Han sido tres las principales aportaciones de Jackson. En primer lugar, los secundarios humanos tienen una mayor consistencia. Ann Darrow (Naomi Watts) no es simplemente un objeto de deseo, sino un ser doliente dominado por la idea del destino y la no consumación de la felicidad. Lo que hará de ella una compañera ideal para el solitario gorila. También cobra consistencia dramática el director de la película, Carl Denham (Jack Black), que conduce a su equipo de filmación a los rompientes y las nieblas de la isla de la Calavera. El siempre eficiente Black compone un simpático bribón, un realizador dominado por una pasión total por su trabajo, a la que sacrificará todo y a todos, sin ningún escrúpulo. La suya, como la de Kong, también es una pasión desaforada y destructiva, pero sin nobleza.
En segundo lugar, Jackson ha querido dar pistas explícitas sobre el cambio de orientación simbólica del film.
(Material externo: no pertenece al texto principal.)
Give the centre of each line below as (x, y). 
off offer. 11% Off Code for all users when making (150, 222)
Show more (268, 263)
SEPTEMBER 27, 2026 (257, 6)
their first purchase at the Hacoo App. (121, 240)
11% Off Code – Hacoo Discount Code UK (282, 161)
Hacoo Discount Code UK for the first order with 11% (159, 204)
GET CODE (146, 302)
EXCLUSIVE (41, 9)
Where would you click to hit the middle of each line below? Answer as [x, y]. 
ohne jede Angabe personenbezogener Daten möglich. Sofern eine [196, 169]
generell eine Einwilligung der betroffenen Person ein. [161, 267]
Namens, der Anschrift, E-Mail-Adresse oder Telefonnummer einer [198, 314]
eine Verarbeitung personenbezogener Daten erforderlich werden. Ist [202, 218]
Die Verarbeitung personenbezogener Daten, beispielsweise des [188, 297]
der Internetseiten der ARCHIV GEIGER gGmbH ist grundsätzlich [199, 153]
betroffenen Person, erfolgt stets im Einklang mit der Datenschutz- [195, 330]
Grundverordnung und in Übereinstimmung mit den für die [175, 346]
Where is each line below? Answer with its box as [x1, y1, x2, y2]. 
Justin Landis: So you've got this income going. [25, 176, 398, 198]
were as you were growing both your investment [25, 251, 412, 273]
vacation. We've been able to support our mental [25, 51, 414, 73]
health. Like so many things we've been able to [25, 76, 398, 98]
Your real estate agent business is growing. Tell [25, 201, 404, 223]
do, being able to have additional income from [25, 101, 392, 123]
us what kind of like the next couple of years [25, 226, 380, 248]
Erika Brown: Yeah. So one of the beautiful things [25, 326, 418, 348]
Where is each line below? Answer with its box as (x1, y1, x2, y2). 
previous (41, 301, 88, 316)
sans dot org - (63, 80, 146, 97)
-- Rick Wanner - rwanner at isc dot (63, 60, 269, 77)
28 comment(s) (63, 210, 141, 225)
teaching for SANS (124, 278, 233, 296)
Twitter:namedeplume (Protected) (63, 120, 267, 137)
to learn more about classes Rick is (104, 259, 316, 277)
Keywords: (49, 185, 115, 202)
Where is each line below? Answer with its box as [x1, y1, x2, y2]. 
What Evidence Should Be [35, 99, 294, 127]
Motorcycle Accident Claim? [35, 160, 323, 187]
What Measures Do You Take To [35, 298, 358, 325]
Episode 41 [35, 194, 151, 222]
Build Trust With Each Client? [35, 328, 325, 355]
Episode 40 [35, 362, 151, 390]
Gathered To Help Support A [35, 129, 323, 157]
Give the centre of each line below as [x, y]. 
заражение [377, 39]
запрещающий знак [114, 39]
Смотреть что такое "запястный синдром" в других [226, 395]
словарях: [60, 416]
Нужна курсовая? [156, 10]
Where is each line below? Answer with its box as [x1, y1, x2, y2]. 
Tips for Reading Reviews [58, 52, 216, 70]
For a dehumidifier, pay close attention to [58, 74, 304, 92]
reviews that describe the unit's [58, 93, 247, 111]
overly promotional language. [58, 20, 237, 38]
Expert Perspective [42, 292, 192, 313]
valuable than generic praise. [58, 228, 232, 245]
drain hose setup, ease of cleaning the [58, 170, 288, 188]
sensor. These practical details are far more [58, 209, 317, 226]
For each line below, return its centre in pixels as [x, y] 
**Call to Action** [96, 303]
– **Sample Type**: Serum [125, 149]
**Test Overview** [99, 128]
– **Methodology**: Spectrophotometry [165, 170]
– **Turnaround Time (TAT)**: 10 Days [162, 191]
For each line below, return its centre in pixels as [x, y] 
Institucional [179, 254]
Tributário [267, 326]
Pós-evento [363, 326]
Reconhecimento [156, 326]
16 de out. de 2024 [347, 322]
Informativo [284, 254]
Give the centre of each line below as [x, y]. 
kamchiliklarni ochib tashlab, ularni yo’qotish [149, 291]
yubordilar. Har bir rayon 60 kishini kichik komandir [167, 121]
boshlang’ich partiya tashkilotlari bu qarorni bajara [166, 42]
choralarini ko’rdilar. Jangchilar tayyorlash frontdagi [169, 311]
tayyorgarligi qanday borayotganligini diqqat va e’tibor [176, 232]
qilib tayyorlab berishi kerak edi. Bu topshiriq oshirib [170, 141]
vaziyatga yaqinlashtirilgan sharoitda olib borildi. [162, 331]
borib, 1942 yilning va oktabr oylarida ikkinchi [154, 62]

Uno de los marineros de la expedición lee El corazón de las tinieblas. Y es que, como en la novela de Conrad, se trata de una ida hacia la esencia del Mal. El enfrentamiento de los hombres con la Naturaleza, vista desde un punto de vista hiperrealista (lejos de la simplificación buenista del ecologismo al uso), saca lo peor que hay en ellos.
La Naturaleza es cruel, y Jackson se deleita mostrándola en toda su crudeza, como en el abismo de los insectos carnívoros. Pero son los hombres los que, lejos de la civilización, causan la locura homicida más extrema. El verdadero mal lo llevan los humanos con ellos: la ambición, el egoísmo, la falta de respeto.
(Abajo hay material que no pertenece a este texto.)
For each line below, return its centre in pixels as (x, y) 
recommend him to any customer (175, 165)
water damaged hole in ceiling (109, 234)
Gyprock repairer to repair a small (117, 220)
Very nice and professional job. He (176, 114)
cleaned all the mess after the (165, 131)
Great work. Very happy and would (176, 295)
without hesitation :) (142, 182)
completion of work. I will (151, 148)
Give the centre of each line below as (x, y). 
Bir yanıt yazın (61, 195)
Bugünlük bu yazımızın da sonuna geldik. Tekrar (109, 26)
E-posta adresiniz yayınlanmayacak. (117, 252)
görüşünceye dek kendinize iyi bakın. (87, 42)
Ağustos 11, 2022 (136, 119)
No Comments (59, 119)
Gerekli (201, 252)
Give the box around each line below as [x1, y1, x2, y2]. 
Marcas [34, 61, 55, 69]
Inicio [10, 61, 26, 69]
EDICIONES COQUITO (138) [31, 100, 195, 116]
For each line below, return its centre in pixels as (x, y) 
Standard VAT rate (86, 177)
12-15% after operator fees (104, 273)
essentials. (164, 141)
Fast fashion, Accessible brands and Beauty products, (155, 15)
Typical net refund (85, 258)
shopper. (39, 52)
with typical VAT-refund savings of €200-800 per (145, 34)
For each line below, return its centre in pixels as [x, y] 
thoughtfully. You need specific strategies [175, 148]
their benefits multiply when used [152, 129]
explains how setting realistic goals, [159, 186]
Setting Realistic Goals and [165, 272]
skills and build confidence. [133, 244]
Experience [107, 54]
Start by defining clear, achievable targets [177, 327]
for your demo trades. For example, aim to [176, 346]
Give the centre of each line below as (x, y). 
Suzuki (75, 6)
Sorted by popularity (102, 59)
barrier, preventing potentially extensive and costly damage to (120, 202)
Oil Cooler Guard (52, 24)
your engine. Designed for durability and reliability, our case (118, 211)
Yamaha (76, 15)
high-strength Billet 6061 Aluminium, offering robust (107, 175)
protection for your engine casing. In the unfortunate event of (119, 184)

Por último, claro, King Kong. Si los dinosaurios, y éste es el único punto débil, no están todo lo bien conseguidos que cabría esperar, es impactante cómo han reproducido al gorila de ocho metros. Ayudándose de un pormenorizado estudio de la conducta de gorilas en estado salvaje, Andy Serkis, el actor que había interpretado a Gollum en El Señor de los Anillos, ha prestado su gestualidad a King Kong, que, a diferencia del gorila primigenio, no está humanizado en sus expresiones. Es cuadrúpedo y vociferante, muy macho en su manera de romperse el pecho a puñetazos. Un mal bicho de ocho metros que mata a los tiranosaurios descoyuntándoles la mandíbula (seamos justos con los gorilas reales y aclaremos que son unos animales nada agresivos). Le fascina la rubia porque es simpática, juega con él y comparten estupendos crepúsculos.
Jackson se recrea en el mono enamorado del sol, con unas melancólicas secuencias en las que el último de su especie se muestra conmovedoramente ensimismado. Las imágenes muestran lo que quiere decir el primatólogo Sabater Pi al afirmar de los gorilas: "Antes que estar en los zoológicos, es mejor incluso que desaparezcan".
El sol va a ser la clave simbólica de esta nueva entrega. Si en la isla de la Calavera King Kong se extasiaba ante un crepúsculo, en la isla de Manhattan se subirá al Empire State Building coincidiendo con un amanecer, ante el que de nuevo alzará su triste y cada vez más consciente mirada. Apolo, el dios solar de los griegos, hería desde lejos con su arco, a diferencia de su opuesto, Dionisos, el dios de la ebriedad y el salvajismo, que prefería la noche. King Kong, la encarnación de la potencia animal de Dionisos, terminará enfrentándose a una escuadrilla de aviones de guerra, que lo asaetearán en la distancia.
Pero dejémonos de interpretaciones filosóficas. King Kong es, antes de nada, una vibrante película de aventuras. Jackson ni siquiera ha intentado reproducir la pureza prístina del original. Sabía que era imposible. Tampoco ha jugado la carta del erotismo, ya que resultaría demasiado obvio y previsible. Por el contrario, ha intentado hacer una película más madura y compleja. Tres horas de impacto visual, de emociones a flor de piel. Sobre todo por la presencia de un monstruo que se extasía ante la contemplación de la belleza. Finalmente, el adversario se ha convertido en nuestro héroe.